Good Monday Morning!
With our current slower economy and the continued inflation we are suffering through, many homeowners are cashing in on their home equity for a variety of reasons. Some are using the home equity that increased significantly prior to our current recession for home improvement, to pay off debt, to purchase autos, RV's or even take vacations. Home equity loans, "Helocs" are a great tool and and can certainly be used as a aid to help homeowners. But, beware of how you use a "Heloc". There are some potentail pitfalls with using your home equity. The following article from "Realtor.com" will tell you about some of the "Heloc" benefits and some of the "Heloc" dangers.
Do you have a home equity loan or home equity line of credit (HELOC)? Homeowners often tap their home equity for some quick cash, using their property as collateral. But before doing so, you need to understand how this debt will be treated come tax season.
With the 2017 Tax Cuts and Jobs Act, the rules of home equity debt changed dramatically. Here’s what you need to know about home equity loan taxes when you file this year.
Acquisition debt vs. home equity debt: What’s the difference?
For starters, it’s important to understand “acquisition debt” versus “home equity debt.”
“Acquisition debt is a loan to buy, build, or improve a primary or second home, and is secured by the home,” says Amy Jucoski, a certified financial planner and national planning manager at Abbot Downing.

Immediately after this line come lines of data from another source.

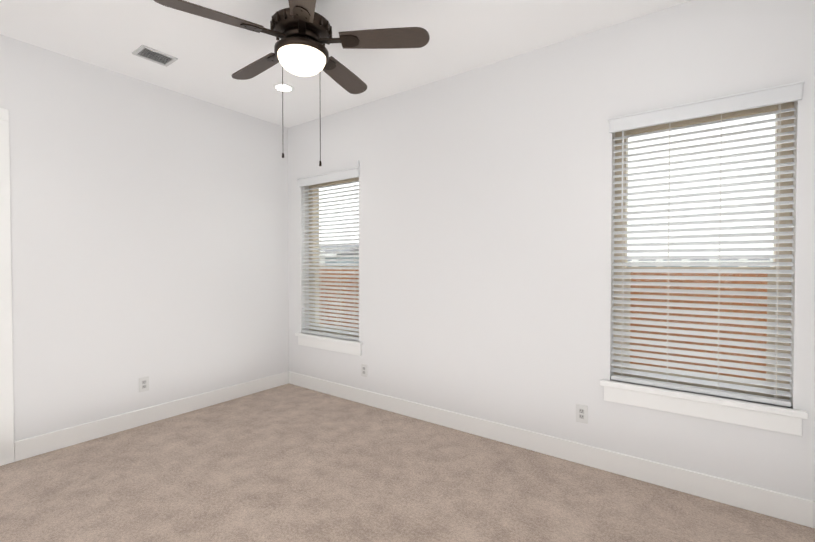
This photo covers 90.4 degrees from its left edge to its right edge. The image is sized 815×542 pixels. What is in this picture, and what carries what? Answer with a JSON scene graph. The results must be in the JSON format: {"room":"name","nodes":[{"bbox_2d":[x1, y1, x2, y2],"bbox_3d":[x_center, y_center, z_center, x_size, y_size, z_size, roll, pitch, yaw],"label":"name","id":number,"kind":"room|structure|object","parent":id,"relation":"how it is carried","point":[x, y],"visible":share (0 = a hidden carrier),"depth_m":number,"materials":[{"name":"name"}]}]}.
{"room":"empty bedroom","nodes":[
{"label":"empty bedroom","id":0,"kind":"room"},
{"bbox_2d":[0,34,288,441],"bbox_3d":[-2.813,-0.147,3.057,0.120,3.050,4.520,1,1,36],"label":"wall","id":1,"kind":"structure","parent":0,"point":[149,229],"depth_m":3.52,"materials":[{"name":"white paint"}]},
{"bbox_2d":[0,108,14,465],"bbox_3d":[-3.228,0.122,2.497,0.156,2.530,1.112,1,1,36],"label":"door frame","id":2,"kind":"structure","parent":1,"relation":"attached to","point":[6,406],"depth_m":2.87,"materials":[{"name":"white wood"}]},
{"bbox_2d":[139,376,148,391],"bbox_3d":[-2.346,1.009,3.601,0.011,0.127,0.080,1,1,36],"label":"outlet","id":3,"kind":"object","parent":1,"relation":"attached to","point":[143,384],"visible":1,"depth_m":3.60,"materials":[{"name":"white plastic"}]},
{"bbox_2d":[14,371,289,461],"bbox_3d":[-2.137,1.292,3.884,0.019,0.145,2.384,1,1,36],"label":"baseboard","id":4,"kind":"structure","parent":1,"relation":"attached to","point":[48,442],"depth_m":3.54,"materials":[{"name":"white wood"}]},
{"bbox_2d":[0,0,690,127],"bbox_3d":[-1.524,-1.719,2.219,6.760,0.120,4.740,1,1,36],"label":"ceiling","id":5,"kind":"structure","parent":0,"point":[212,56],"depth_m":2.90,"materials":[{"name":"white paint"}]},
{"bbox_2d":[132,45,177,66],"bbox_3d":[-1.961,-1.668,3.144,0.200,0.013,0.250,1,1,36],"label":"ceiling vent","id":6,"kind":"object","parent":5,"relation":"in","point":[152,55],"visible":1,"depth_m":3.14,"materials":[{"name":"grey metal"}]},
{"bbox_2d":[273,83,293,91],"bbox_3d":[-1.136,-1.679,3.710,0.190,0.009,0.190,1,1,36],"label":"recessed light","id":7,"kind":"object","parent":5,"relation":"in","point":[286,87],"visible":1,"depth_m":3.70,"materials":[{"name":"white"}]},
{"bbox_2d":[154,0,429,165],"bbox_3d":[-0.666,-1.135,2.457,1.410,1.056,1.451,1,1,36],"label":"ceiling fan","id":8,"kind":"object","parent":5,"relation":"hanging from","point":[300,31],"visible":1,"depth_m":2.34,"materials":[{"name":"brown metal"}]},
{"bbox_2d":[0,383,814,541],"bbox_3d":[-1.524,1.451,2.272,6.760,0.120,4.740,1,1,36],"label":"floor","id":9,"kind":"structure","parent":0,"point":[288,462],"depth_m":2.55,"materials":[{"name":"carpet"}]},
{"bbox_2d":[288,0,814,500],"bbox_3d":[0.540,-0.155,3.533,4.960,3.050,0.220,1,1,36],"label":"wall","id":10,"kind":"structure","parent":0,"point":[486,236],"depth_m":3.07,"materials":[{"name":"white paint"}]},
{"bbox_2d":[295,332,362,355],"bbox_3d":[-0.849,0.795,4.478,1.030,0.141,0.168,1,1,36],"label":"sill","id":11,"kind":"structure","parent":10,"relation":"attached to","point":[335,344],"depth_m":4.39,"materials":[{"name":"white wood"}]},
{"bbox_2d":[309,177,358,336],"bbox_3d":[-0.770,-0.162,4.571,0.920,1.770,0.100,1,1,36],"label":"window","id":12,"kind":"structure","parent":10,"relation":"in","point":[332,183],"depth_m":4.76,"materials":[{"name":"beige plastic"}]},
{"bbox_2d":[297,161,359,340],"bbox_3d":[-0.862,-0.204,4.444,0.960,1.852,0.095,1,1,36],"label":"window blind","id":13,"kind":"object","parent":12,"relation":"attached to","point":[331,177],"visible":0.9,"depth_m":4.43,"materials":[{"name":"white plastic"}]},
{"bbox_2d":[361,364,366,376],"bbox_3d":[-0.443,1.015,4.131,0.080,0.127,0.011,1,1,36],"label":"outlet","id":14,"kind":"object","parent":10,"relation":"attached to","point":[364,370],"visible":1,"depth_m":4.13,"materials":[{"name":"white plastic"}]},
{"bbox_2d":[290,372,814,527],"bbox_3d":[0.469,1.299,3.460,4.720,0.145,0.019,1,1,36],"label":"baseboard","id":15,"kind":"structure","parent":10,"relation":"attached to","point":[793,509],"depth_m":2.81,"materials":[{"name":"white wood"}]},
{"bbox_2d":[576,404,587,423],"bbox_3d":[1.245,1.021,2.890,0.080,0.127,0.011,1,1,36],"label":"outlet","id":16,"kind":"object","parent":10,"relation":"attached to","point":[581,413],"visible":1,"depth_m":2.89,"materials":[{"name":"white plastic"}]},
{"bbox_2d":[613,102,793,399],"bbox_3d":[1.865,-0.130,2.634,0.920,1.770,0.100,1,1,36],"label":"window","id":17,"kind":"structure","parent":10,"relation":"in","point":[788,105],"depth_m":2.49,"materials":[{"name":"clear glass"}]},
{"bbox_2d":[608,81,803,406],"bbox_3d":[1.773,-0.137,2.508,0.960,1.782,0.095,1,1,36],"label":"window blind","id":18,"kind":"object","parent":17,"relation":"attached to","point":[779,94],"visible":0.94,"depth_m":2.47,"materials":[{"name":"white plastic"}]},
{"bbox_2d":[600,379,808,435],"bbox_3d":[1.786,0.827,2.542,1.030,0.141,0.168,1,1,36],"label":"sill","id":19,"kind":"structure","parent":10,"relation":"attached to","point":[770,417],"depth_m":2.44,"materials":[{"name":"white wood"}]},
{"label":"outside","id":20,"kind":"structure","parent":0,"visible":0},
{"bbox_2d":[639,275,757,377],"bbox_3d":[22.100,0.805,62.189,150.000,0.100,119.760,1,1,36],"label":"ground","id":21,"kind":"structure","parent":20,"point":[705,329],"depth_m":14.20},
{"bbox_2d":[319,245,358,265],"bbox_3d":[-8.566,-0.748,39.863,15.800,3.760,10.820,1,1,36],"label":"house","id":22,"kind":"structure","parent":21,"relation":"on","point":[339,254],"depth_m":32.40,"materials":[{"name":"grey"}]},
{"bbox_2d":[319,269,767,380],"bbox_3d":[3.542,0.832,6.456,22.114,1.700,0.060,1,1,36],"label":"fence","id":23,"kind":"object","parent":21,"relation":"on","point":[705,309],"depth_m":5.96,"materials":[{"name":"brown wood"}]},
{"bbox_2d":[627,259,772,275],"bbox_3d":[55.149,-1.044,69.971,30.800,3.360,12.820,1,1,36],"label":"house","id":24,"kind":"structure","parent":21,"relation":"on","point":[701,260],"depth_m":67.26,"materials":[{"name":"grey"}]}
]}

That phrase “buy, build, or improve” is key. Most original mortgages are acquisition debt, because you’re using the money to buy a house. But money used to build or renovate your home is also considered acquisition debt, since it will likely raise the value of your property.
Home equity debt, however, is something different.
“It’s if the proceeds are used for something other than buying, building, or substantially improving a home,” says Jucoski.
For instance, if you borrowed against your home to pay for college, a wedding, vacation, budding business, or anything else, then that counts as home equity debt.
This distinction is important to get straight, particularly since you might have a home equity loan or HELOC that’s notconsidered home equity debt, at least in the eyes of the IRS.
If your home equity loan or HELOC is used to go snorkeling in Cancun or open an art gallery, then that’s home equity debt. However, if you’re using your home equity loan or HELOC to overhaul your kitchen or add a half-bath to your house, then it’s acquisition debt.
And as of now, Uncle Sam is far kinder to acquisition debt than home equity debt used for non-property-related pursuits.